_Assignment_
Copy each line of the following data that contains "Definition".

*** Given information ***

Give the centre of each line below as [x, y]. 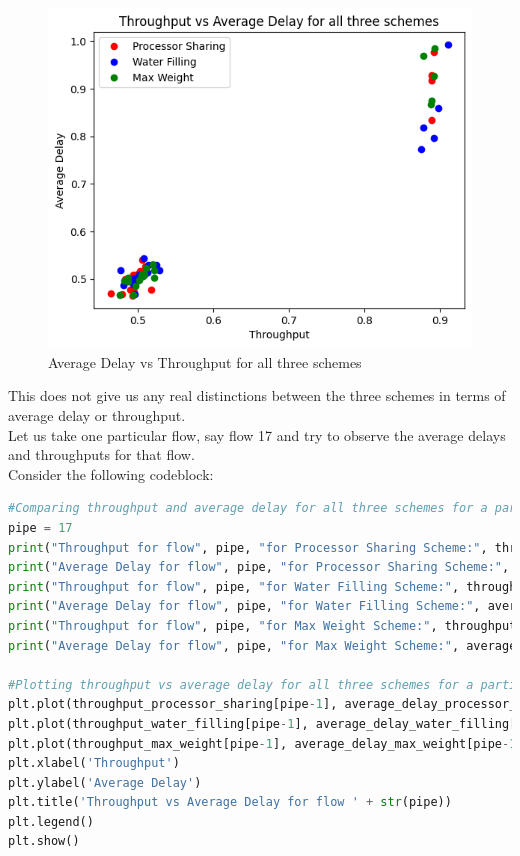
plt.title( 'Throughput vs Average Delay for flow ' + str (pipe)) [230, 802]
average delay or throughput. [97, 415]
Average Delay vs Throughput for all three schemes [205, 361]
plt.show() [44, 841]
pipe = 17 [40, 527]
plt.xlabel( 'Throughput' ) [94, 763]
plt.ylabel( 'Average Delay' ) [105, 782]
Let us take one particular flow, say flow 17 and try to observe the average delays [257, 434]
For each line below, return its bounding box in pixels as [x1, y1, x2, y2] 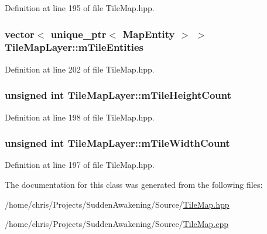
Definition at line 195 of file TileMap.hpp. [5, 2, 155, 13]
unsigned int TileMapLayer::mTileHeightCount [5, 88, 231, 102]
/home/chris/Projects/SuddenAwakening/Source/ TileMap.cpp [5, 218, 229, 230]
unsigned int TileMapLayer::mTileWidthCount [5, 136, 230, 150]
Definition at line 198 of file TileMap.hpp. [5, 111, 155, 123]
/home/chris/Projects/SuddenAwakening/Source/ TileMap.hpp [5, 198, 230, 210]
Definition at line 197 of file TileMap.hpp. [5, 159, 155, 171]
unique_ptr [50, 26, 107, 41]
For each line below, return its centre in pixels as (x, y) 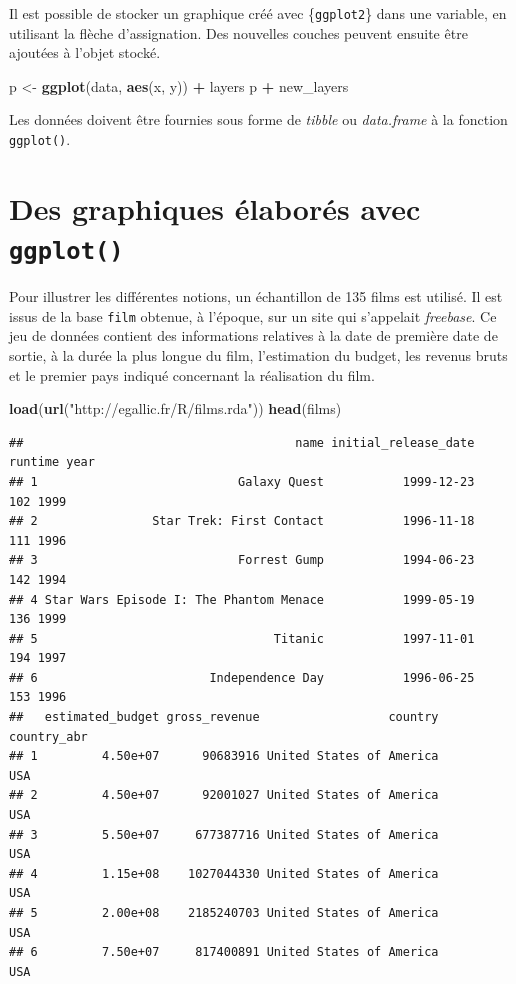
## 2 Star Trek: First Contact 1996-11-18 (242, 521)
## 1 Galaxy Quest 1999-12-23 (242, 481)
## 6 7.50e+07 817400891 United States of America (224, 952)
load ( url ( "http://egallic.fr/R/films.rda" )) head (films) (175, 408)
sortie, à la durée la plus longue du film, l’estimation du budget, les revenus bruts (258, 354)
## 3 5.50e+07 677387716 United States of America (224, 834)
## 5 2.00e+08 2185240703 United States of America (224, 913)
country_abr (48, 736)

*** End of Given information ***

_Exercise solution_
Definition at line 195 of file TileMap.hpp. [5, 2, 155, 13]
Definition at line 198 of file TileMap.hpp. [5, 111, 155, 123]
Definition at line 197 of file TileMap.hpp. [5, 159, 155, 171]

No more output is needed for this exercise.